-- Opening Marker --

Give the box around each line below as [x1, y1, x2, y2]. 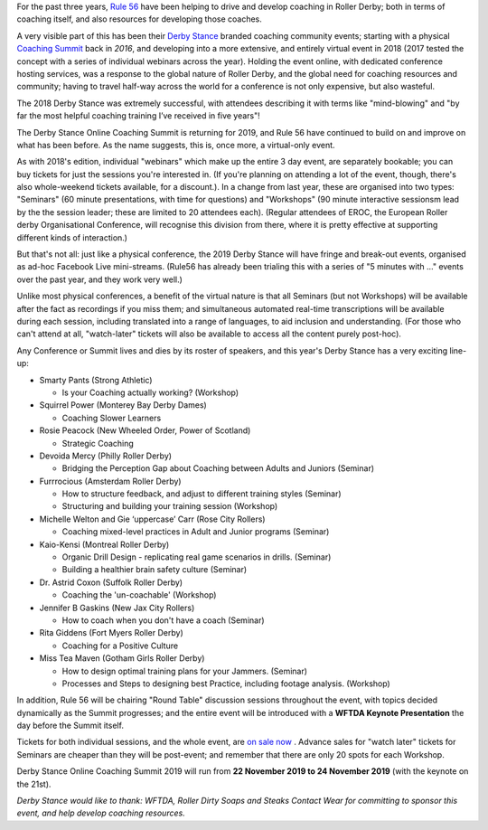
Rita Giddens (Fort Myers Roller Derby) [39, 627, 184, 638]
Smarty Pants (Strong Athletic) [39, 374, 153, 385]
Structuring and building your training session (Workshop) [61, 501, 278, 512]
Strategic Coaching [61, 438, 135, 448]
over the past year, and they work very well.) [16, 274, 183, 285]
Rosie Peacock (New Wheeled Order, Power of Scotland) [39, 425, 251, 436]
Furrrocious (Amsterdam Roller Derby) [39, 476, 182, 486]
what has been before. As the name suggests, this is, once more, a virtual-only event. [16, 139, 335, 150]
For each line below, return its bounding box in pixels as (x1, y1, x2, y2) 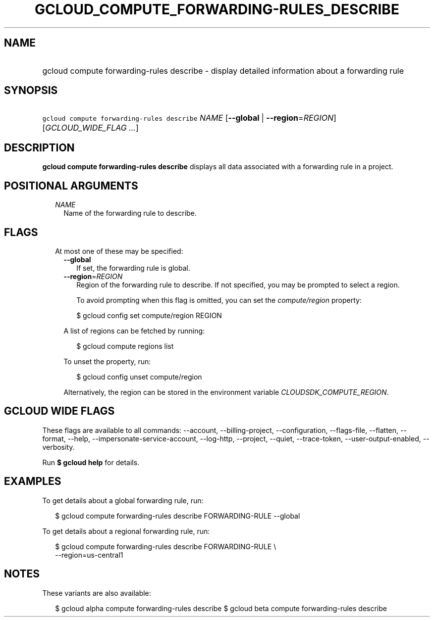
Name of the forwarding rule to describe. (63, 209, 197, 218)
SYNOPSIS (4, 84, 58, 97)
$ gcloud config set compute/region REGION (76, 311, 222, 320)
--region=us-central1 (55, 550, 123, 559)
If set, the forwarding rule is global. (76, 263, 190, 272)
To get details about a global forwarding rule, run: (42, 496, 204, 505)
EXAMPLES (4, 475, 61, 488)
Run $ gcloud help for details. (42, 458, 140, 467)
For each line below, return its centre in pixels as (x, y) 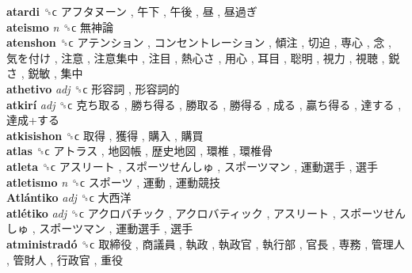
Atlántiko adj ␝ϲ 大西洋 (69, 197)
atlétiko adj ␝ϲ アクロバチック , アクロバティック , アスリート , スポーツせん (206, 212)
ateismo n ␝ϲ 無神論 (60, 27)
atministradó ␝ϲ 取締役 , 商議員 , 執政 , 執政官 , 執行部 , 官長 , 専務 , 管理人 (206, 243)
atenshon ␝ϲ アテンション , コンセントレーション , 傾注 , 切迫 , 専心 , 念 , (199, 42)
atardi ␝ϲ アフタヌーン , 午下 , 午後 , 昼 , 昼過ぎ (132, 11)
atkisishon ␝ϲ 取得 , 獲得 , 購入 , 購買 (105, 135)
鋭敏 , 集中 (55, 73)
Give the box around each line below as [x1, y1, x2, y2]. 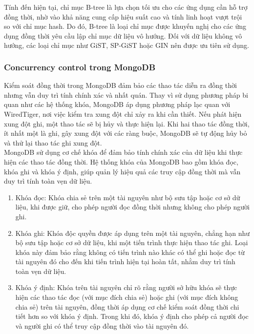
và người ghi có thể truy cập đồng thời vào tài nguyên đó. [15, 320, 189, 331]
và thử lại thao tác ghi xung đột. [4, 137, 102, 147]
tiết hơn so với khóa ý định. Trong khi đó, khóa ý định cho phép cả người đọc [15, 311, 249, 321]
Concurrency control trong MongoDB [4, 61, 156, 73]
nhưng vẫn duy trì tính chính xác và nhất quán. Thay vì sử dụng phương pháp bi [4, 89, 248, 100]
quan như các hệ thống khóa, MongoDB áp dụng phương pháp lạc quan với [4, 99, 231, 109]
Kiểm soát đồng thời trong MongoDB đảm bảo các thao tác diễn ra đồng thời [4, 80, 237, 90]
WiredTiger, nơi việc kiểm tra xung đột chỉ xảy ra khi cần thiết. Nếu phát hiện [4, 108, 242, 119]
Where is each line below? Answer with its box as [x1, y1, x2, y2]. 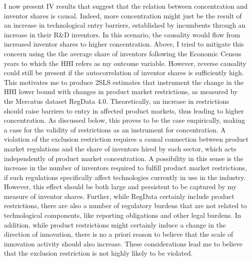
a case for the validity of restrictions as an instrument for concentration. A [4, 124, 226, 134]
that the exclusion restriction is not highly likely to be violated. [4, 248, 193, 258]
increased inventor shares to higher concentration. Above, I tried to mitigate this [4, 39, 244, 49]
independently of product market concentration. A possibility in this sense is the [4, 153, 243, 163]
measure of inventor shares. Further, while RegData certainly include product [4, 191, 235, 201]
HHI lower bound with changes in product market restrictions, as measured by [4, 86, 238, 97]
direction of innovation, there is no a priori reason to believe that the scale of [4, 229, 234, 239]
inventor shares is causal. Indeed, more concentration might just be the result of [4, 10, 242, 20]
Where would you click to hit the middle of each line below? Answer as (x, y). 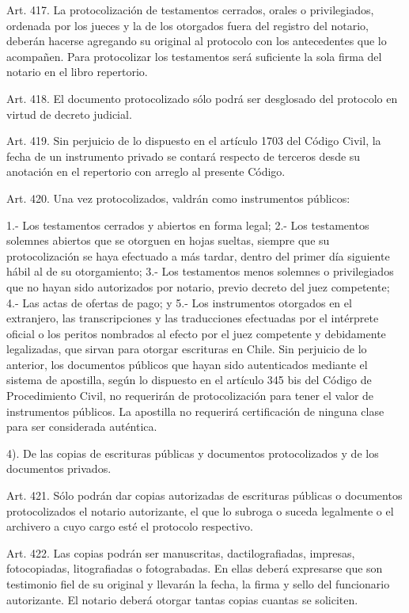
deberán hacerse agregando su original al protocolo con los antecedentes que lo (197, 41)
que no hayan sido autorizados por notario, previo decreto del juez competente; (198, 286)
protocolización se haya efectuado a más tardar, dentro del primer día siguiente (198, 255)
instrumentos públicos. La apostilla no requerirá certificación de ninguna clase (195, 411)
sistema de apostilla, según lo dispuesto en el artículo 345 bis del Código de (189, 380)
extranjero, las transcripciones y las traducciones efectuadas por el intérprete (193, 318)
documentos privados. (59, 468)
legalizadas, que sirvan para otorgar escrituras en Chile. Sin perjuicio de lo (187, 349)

-- Closing Marker --
-- Opening Marker --

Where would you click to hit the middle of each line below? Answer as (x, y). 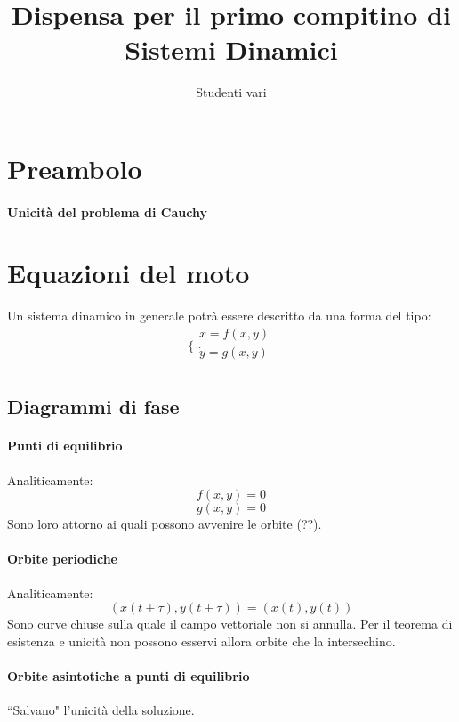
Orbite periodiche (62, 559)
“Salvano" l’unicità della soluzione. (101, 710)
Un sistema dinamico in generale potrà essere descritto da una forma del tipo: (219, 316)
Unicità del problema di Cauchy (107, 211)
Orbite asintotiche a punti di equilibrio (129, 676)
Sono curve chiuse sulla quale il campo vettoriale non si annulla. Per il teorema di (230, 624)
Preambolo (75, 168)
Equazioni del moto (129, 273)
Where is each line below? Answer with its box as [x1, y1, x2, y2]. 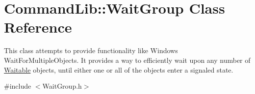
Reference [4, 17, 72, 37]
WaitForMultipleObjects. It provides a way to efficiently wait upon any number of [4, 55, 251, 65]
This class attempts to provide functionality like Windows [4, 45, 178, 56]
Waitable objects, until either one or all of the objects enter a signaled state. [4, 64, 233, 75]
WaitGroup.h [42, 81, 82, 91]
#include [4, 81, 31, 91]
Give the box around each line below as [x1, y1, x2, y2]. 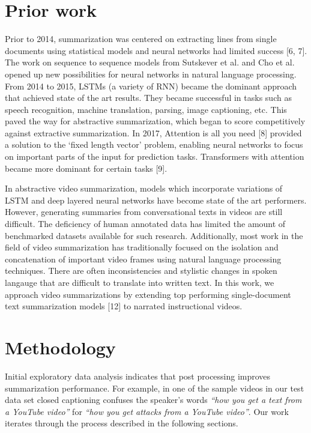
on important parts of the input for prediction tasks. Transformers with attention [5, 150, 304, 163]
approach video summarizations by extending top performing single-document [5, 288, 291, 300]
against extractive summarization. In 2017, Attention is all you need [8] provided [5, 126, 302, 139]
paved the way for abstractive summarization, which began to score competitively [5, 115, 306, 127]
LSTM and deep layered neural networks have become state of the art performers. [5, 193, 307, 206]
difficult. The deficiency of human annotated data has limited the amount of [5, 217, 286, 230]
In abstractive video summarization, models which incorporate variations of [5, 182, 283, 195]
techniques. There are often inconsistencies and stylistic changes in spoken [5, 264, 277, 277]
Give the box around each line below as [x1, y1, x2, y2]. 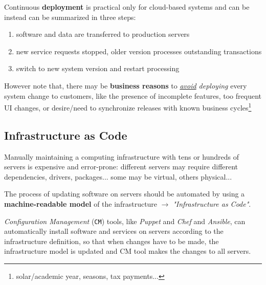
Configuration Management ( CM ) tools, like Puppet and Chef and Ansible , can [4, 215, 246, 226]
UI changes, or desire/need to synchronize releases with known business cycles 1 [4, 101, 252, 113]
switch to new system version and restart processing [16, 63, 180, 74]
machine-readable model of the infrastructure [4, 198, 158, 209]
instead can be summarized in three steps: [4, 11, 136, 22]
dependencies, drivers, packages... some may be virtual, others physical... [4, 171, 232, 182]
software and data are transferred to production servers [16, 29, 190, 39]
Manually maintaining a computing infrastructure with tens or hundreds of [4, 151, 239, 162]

-- Closing Marker --

*Task brief*
Above are some records; copy exactly the lines from the one with "sistema de apostilla, según" through the one with "legalizadas, que sirvan", both included, and no others.

*Response*
sistema de apostilla, según lo dispuesto en el artículo 345 bis del Código de (189, 380)
extranjero, las transcripciones y las traducciones efectuadas por el intérprete (193, 318)
documentos privados. (59, 468)
legalizadas, que sirvan para otorgar escrituras en Chile. Sin perjuicio de lo (187, 349)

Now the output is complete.